[Dataset excerpts]
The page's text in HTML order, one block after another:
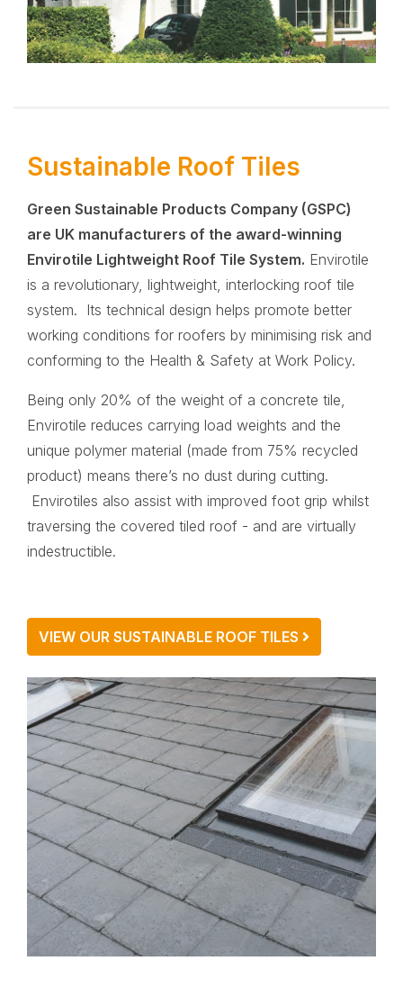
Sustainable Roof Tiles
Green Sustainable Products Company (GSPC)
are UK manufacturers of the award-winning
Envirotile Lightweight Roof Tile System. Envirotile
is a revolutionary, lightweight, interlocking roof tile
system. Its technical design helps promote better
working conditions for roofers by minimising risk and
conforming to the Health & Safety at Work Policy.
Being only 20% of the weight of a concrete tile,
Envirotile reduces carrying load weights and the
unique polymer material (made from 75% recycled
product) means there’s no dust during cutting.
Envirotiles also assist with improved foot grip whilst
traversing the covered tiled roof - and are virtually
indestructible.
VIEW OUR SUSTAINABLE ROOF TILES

• _TASK TO CARRY OUT_
Word-for-word copy, no pictures: write out the entries above in full.

• _EXERCISE RESULT_
The page's text in HTML order, one block after another:
Sustainable Roof Tiles
Green Sustainable Products Company (GSPC)
are UK manufacturers of the award-winning
Envirotile Lightweight Roof Tile System. Envirotile
is a revolutionary, lightweight, interlocking roof tile
system. Its technical design helps promote better
working conditions for roofers by minimising risk and
conforming to the Health & Safety at Work Policy.
Being only 20% of the weight of a concrete tile,
Envirotile reduces carrying load weights and the
unique polymer material (made from 75% recycled
product) means there’s no dust during cutting.
Envirotiles also assist with improved foot grip whilst
traversing the covered tiled roof - and are virtually
indestructible.
VIEW OUR SUSTAINABLE ROOF TILES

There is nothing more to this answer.